The question of whether the government is contemplating legislation which would deny deduction of charitable contributions from income tax returns – a question in which the United Jewish Appeal and other charitable organizations have been interested since President Roosevelt’s address to the nation on April 28 on new taxation – has been officially answered in the negative in a letter received here today from the Treasury Department by Isidore Sobeloff, executive director of the Jewish Welfare Federation of Detroit.
“I am pleased to inform you that this Department has not recommended and does not contemplate recommending any legislation which would reduce or deny the allowance of a deduction for charitable contributions that is provided for income tax purposes,” D. W. Bell, Acting Secretary of the Treasury, wrote to Mr.
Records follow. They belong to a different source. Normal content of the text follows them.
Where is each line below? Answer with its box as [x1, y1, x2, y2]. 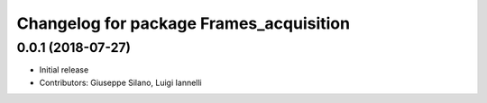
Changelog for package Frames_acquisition [16, 13, 351, 33]
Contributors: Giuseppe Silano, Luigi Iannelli [39, 77, 202, 88]
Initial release [39, 64, 89, 75]
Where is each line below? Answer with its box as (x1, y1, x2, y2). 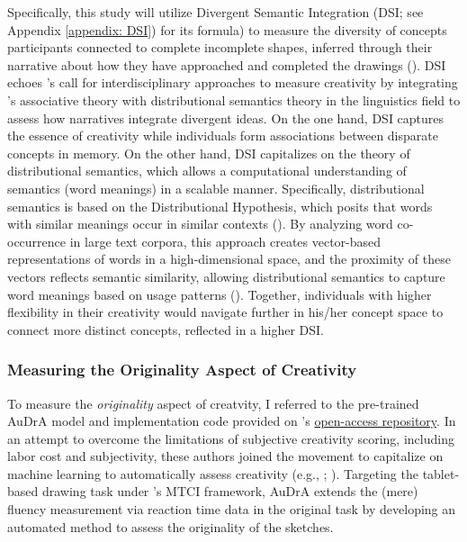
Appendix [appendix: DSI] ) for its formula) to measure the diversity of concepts (7, 20, 447, 39)
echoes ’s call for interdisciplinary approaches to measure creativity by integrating (7, 73, 458, 92)
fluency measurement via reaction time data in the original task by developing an (7, 500, 456, 519)
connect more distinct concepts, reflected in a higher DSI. (7, 320, 325, 339)
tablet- (422, 464, 460, 483)
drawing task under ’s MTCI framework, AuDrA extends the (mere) (41, 482, 418, 501)
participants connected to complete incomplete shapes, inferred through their (7, 38, 433, 57)
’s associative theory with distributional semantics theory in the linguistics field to (7, 90, 461, 109)
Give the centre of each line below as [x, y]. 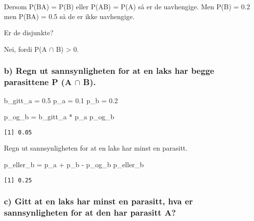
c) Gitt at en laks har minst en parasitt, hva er [99, 201]
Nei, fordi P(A [25, 49]
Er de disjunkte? [29, 33]
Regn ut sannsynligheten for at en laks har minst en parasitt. [96, 148]
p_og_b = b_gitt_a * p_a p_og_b [59, 117]
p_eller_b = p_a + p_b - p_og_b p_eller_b [74, 164]
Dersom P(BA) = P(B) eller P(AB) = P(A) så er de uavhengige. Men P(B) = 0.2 [127, 6]
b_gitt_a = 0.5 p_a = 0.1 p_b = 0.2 [61, 100]

Sobeloff.
The statement from the Treasury Department was in reply to an inquiry addressed by Mr. Sobeloff to President Roosevelt in which the President was asked to indicate whether the system of deductible exemption for charitable contributions would be continued in reckoning net income on which taxes against 1942 incomes are due.
Pointing out that such a statement would encourage contributors to the Allied Jewish Campaign in Detroit who are in the higher income brackets, Mr. Sobeloff in his inquiry added that “if a statement from a governmental source announced that proposed legislation did not contemplate deduction of customary charity contribution credit income before taxes,” it might be helpful to all charitable appeals this year and not only to the Detroit campaign in particular.
“Any statement, however, issued even in the most general and tentative terms would stimulate continued generous giving if such contributions could be made in the knowledge that raising of additional taxes need not affect giving to philanthropies as indeed you so kindly have declared previously before the new tax law for the current year was proposed,” Mr. Sobeloff’s inquiry to the President stated.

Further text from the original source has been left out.